El candidato se transforma en doctor (iuris, theologiae, medicinae, etc.) y recibe también la licentia docendi. (Cebreiros, 2003; De Ridder-Symoens, 1994). A continuación se celebran festejos. En algunas universidades, como la de Salamanca o Valladolid, la ceremonia comenzaba con un paseo a caballo por las calles de la ciudad del candidato acompañado de todos los doctores, acompañados de música. Después tenía lugar una colación con un máximo de seis comidas. Después del acto de graduación, proseguían los festejos y convites que culminaban con una corrida de toros. Todo ello a costa del doctorando. Se trataba, por tanto, de un acto muy costoso, por lo que muchos jóvenes tienen muchas dificultades para poder acceder al título. Era usual que muchos doctorandos tuvieran que pedir préstamos para afrontar los gastos, sobre todo los que eran catedráticos y necesitaban el grado para conservar su puesto (Cebreiros, 2003). Las reglas de funcionamiento y la situación general de la Universidad produjeron la perversión del método, porque, por un lado, profesores, cargos académicos, y organizaciones universitarias presionaban para la obtención del grado; y, por otro, la pluralidad y desigualdad de las universidades contribuyeron al desprestigio del título. En el siglo XVIII, Felipe V intentó una fallida reforma universitaria en 1720. Su reforma se vio bloqueada por la inercia y la tradición, y no volvió a platearse hasta los años 1750. En 1752, Fernando VI suprimió toda la pompa eliminando el paseo por la ciudad, y circunscribirlo a una procesión por el claustro universitario, y eliminar la corrida de toros y los convites, subsistiendo tan sólo un pequeño refresco.
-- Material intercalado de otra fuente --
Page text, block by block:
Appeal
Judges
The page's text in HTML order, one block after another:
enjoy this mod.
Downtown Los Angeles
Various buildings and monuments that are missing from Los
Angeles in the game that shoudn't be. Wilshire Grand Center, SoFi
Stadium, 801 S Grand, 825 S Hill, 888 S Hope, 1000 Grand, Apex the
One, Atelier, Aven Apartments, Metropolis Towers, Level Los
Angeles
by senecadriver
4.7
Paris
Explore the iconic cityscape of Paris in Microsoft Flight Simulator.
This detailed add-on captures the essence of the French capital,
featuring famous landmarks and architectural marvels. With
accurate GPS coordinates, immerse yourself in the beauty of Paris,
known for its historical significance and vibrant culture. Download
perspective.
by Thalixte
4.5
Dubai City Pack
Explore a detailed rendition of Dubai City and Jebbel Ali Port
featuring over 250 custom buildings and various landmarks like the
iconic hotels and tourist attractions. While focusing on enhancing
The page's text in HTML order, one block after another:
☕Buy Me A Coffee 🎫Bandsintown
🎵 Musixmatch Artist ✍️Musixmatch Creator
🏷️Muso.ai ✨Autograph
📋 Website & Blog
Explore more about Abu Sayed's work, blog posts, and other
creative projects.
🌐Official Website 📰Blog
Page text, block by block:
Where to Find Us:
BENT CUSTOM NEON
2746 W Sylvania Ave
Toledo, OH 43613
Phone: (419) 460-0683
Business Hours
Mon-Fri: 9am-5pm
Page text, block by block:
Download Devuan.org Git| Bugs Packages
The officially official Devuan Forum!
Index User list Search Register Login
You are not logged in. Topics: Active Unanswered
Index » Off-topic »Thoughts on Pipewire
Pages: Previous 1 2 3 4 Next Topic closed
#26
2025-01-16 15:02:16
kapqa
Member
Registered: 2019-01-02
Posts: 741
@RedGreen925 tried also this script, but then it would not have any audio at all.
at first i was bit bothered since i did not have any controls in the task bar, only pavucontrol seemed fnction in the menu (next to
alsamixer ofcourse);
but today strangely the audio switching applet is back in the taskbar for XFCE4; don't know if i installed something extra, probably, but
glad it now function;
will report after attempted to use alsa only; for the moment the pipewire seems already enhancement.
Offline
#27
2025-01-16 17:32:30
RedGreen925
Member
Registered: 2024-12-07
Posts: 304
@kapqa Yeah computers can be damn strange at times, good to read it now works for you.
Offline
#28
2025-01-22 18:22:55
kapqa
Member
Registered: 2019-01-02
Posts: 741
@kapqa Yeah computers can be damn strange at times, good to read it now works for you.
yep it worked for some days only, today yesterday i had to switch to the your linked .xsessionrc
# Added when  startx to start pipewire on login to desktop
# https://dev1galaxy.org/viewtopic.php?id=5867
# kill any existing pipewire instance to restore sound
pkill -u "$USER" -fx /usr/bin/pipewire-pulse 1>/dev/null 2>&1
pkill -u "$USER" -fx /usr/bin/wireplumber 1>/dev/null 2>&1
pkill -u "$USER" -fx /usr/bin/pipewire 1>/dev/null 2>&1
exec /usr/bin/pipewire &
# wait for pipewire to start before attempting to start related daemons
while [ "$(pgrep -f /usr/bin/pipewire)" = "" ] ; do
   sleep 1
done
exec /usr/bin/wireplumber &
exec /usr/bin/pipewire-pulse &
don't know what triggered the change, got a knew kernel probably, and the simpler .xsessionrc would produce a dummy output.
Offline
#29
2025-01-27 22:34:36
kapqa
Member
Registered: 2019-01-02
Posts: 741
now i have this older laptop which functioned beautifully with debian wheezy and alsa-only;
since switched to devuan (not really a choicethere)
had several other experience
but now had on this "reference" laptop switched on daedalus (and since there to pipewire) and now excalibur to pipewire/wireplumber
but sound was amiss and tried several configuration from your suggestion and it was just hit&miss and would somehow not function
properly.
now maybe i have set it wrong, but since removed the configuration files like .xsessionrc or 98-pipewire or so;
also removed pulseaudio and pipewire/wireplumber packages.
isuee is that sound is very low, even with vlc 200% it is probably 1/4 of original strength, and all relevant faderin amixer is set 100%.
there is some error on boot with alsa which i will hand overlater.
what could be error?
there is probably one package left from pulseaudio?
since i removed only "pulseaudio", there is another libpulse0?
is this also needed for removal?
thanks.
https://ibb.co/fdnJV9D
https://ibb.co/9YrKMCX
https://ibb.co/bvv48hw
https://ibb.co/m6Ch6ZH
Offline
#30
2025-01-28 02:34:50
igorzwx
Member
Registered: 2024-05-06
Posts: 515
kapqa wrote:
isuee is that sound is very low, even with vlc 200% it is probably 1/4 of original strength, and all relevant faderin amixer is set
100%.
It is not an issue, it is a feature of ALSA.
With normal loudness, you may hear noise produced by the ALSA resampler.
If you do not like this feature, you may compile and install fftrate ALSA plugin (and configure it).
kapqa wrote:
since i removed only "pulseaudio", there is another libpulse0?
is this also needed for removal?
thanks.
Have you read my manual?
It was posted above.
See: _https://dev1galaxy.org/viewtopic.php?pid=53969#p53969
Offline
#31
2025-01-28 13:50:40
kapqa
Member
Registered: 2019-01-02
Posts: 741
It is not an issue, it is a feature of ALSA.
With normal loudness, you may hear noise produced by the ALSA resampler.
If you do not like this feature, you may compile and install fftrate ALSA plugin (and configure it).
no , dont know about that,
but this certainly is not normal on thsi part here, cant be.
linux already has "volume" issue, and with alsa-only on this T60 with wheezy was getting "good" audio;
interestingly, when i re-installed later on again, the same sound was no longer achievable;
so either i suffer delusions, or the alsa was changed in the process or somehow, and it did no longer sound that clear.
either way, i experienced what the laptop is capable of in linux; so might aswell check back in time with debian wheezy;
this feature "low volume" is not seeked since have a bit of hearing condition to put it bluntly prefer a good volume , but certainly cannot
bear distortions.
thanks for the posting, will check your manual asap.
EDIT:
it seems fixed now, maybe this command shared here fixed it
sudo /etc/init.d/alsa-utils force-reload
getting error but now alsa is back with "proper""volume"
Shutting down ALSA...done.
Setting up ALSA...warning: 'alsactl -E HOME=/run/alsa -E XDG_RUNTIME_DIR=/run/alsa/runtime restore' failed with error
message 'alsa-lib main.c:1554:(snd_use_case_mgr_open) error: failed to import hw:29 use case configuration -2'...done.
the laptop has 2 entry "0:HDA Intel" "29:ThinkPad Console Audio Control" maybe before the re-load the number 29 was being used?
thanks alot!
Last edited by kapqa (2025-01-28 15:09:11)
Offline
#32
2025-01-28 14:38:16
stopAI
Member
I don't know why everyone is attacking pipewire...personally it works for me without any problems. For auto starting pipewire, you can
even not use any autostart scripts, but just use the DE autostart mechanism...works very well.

En 1760, el Plan Pablo de Olavide para reformar la estructura y el plan de estudios de la Universidad de Sevilla, cobró rápida difusión en las universidades castellanas. Carlos III también aprobó regulaciones para mejorar el sistema de concesión de grados, apostando por la limpieza de todos los procesos y por la corrección de corruptelas (Kagan, 1972).

Este proceso de saneamiento de la universidad tienen un hito importante, a comienzos del XIX, en 1807, con el Plan de Enseñanza del Marqués de Caballero, ministro de Carlos IV, que declaraba extinguidas las Universidades de Toledo, Osuna, Oñate, Orihuela, Ávila, Irache, Baeza, Almagro, Gandía y Sigüenza, universidades menores colegiadas o conventuales. En cualquier caso, este Plan no tuvo muchos efectos, porque los sucesos de mayo de 1808 produjeron un abandono casi masivo de los estudiantes de sus universidades, que cambiaron los libros por las armas. En la Universidad de Santiago de Compostela llegó a formarse un batallón de 1.200 alumnos bajo el mando del Marqués de Santa Cruz, como coronel, que fue condecorado por el claustro con el título de doctor en todas las Facultades (Jiménez, 1971).